Work task: Below are records that hold pictures; write out only the lines from their start through the line with "picked up was", exactly, and drop the pictures.

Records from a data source
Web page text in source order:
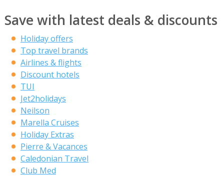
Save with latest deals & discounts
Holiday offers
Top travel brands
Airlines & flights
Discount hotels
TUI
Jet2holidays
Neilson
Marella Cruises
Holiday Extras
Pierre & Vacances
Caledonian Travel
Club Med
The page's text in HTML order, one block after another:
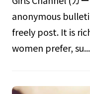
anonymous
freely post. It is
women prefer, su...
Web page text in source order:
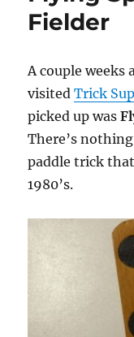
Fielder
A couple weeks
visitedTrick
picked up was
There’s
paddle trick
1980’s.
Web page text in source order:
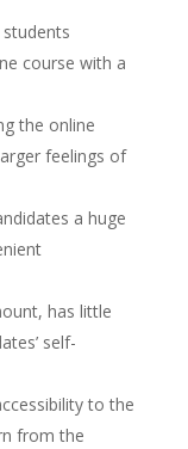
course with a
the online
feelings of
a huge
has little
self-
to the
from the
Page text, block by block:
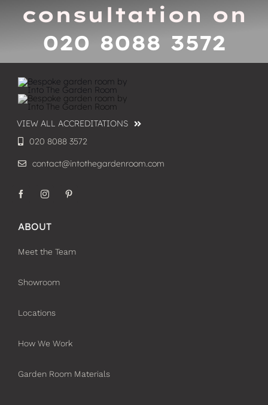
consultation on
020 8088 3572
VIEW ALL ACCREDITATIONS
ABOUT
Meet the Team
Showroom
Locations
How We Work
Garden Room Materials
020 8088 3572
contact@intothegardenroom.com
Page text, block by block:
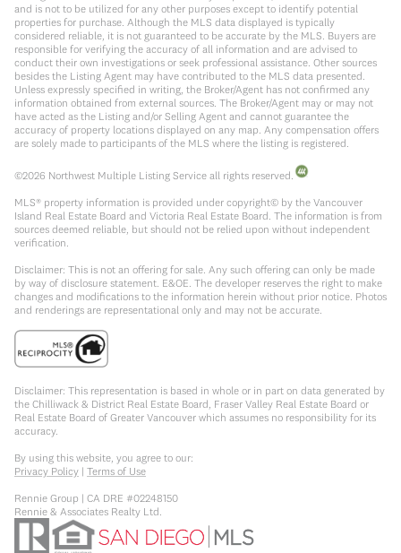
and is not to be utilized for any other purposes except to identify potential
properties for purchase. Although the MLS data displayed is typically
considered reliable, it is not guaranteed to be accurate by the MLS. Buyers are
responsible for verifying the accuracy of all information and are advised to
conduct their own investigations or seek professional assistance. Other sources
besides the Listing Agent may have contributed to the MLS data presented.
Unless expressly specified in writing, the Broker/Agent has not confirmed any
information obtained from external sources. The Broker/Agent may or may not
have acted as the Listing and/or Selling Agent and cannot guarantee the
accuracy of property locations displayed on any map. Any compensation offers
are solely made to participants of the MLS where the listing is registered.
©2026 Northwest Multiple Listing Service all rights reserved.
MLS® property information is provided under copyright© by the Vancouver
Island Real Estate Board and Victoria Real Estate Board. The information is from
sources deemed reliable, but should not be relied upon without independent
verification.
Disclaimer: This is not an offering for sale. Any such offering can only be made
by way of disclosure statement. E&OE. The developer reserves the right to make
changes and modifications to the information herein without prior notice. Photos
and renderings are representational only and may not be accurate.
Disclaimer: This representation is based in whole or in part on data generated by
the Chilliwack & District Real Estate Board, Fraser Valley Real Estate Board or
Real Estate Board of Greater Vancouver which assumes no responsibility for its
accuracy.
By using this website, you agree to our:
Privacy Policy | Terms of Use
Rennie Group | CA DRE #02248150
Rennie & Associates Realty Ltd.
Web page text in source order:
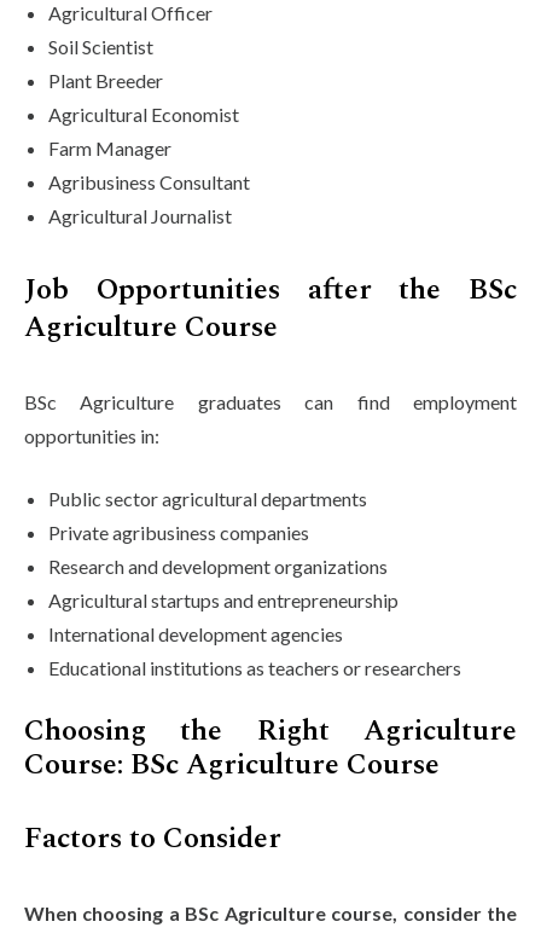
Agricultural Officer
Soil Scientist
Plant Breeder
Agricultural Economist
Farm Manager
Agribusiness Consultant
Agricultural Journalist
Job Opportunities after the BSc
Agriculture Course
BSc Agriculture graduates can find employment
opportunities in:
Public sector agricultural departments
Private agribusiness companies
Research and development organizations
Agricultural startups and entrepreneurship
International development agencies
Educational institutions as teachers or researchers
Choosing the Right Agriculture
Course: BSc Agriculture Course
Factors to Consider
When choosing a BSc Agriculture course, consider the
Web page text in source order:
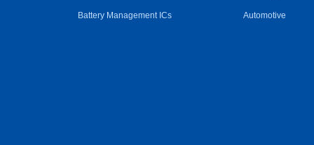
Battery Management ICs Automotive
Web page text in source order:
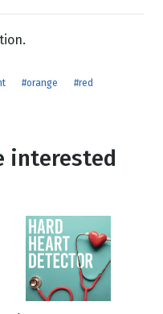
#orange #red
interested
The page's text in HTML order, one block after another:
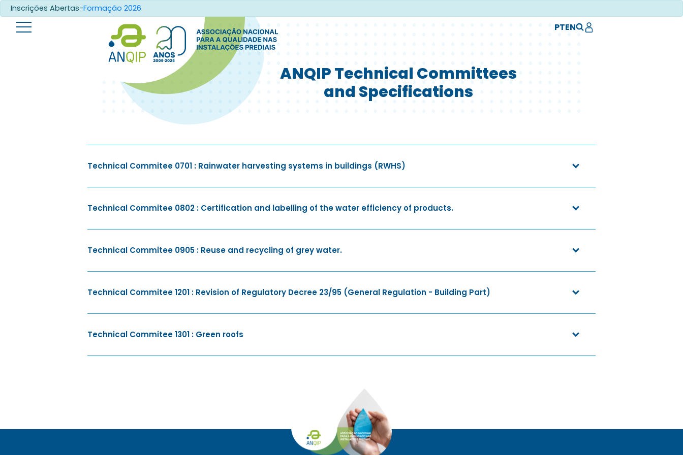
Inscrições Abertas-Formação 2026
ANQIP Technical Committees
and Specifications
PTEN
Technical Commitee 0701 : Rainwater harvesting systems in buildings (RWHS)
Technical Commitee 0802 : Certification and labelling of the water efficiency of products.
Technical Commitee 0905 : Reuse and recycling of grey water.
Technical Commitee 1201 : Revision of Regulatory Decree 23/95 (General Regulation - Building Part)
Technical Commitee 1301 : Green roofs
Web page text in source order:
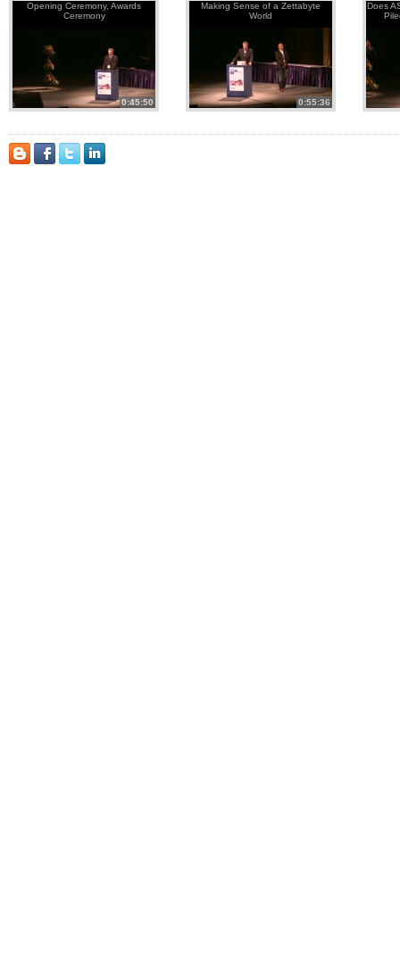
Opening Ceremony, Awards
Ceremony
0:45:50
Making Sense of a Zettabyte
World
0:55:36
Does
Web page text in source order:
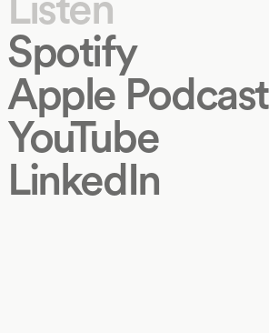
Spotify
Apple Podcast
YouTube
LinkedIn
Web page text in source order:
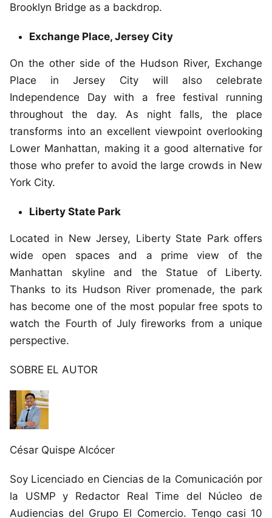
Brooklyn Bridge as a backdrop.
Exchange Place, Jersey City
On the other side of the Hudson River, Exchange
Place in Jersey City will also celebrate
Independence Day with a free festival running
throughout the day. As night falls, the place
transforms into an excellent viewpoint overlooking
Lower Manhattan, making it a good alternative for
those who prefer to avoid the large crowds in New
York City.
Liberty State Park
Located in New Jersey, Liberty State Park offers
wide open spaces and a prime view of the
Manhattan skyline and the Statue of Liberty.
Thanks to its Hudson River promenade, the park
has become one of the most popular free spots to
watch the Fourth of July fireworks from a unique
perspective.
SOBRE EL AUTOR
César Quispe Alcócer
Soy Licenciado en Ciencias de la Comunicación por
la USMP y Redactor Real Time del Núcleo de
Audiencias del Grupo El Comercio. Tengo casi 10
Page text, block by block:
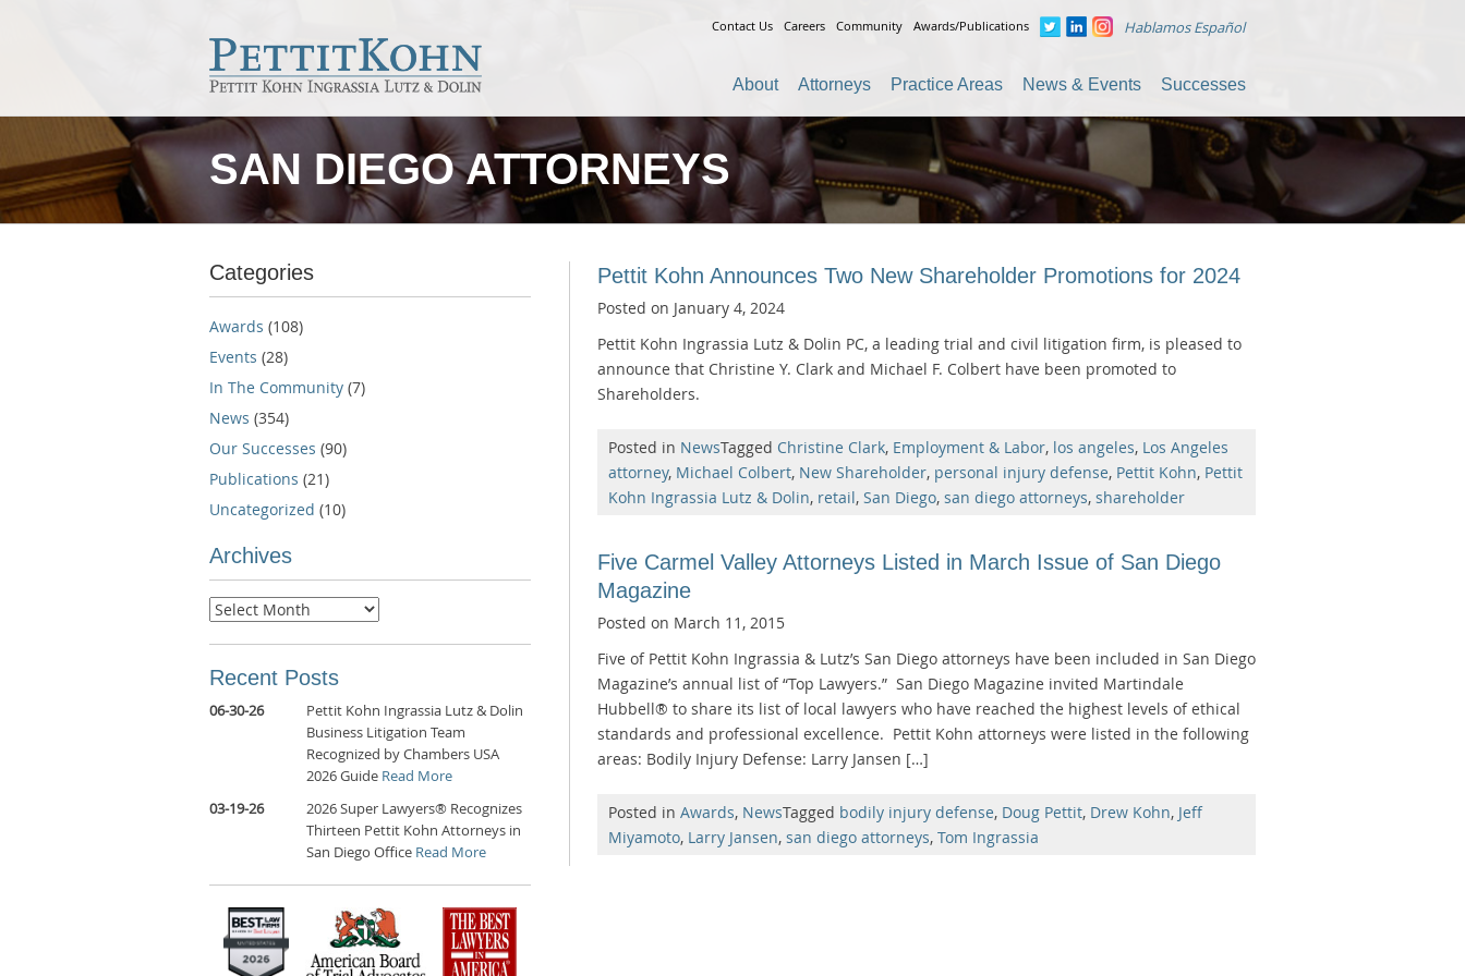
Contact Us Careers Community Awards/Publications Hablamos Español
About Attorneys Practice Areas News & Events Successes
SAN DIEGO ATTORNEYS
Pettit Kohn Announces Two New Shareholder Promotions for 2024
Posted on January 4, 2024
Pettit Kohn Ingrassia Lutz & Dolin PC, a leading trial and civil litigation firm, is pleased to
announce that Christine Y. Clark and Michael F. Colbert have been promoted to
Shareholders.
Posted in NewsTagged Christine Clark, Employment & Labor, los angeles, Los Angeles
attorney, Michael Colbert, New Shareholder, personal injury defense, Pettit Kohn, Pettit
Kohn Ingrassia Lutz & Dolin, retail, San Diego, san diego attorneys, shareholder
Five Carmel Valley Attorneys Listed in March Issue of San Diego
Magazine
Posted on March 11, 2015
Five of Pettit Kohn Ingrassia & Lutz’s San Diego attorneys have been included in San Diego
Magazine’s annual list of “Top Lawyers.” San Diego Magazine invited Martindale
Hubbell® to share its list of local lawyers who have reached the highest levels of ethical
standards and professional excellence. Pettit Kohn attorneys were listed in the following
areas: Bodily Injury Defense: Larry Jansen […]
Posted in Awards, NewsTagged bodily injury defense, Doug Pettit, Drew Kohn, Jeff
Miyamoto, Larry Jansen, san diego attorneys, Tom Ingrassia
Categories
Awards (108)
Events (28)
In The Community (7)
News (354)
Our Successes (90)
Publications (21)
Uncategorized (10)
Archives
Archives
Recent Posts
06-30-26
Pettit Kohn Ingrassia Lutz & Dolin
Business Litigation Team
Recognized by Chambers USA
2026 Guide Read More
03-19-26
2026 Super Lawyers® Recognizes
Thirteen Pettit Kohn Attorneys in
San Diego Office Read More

Answer below:
Web page text in source order:
Save with latest deals & discounts
Holiday offers
Top travel brands
Airlines & flights
Discount hotels
TUI
Jet2holidays
Neilson
Marella Cruises
Holiday Extras
Pierre & Vacances
Caledonian Travel
Club Med
The page's text in HTML order, one block after another:
anonymous
freely post. It is
women prefer, su...
Web page text in source order:
Fielder
A couple weeks
visitedTrick
picked up was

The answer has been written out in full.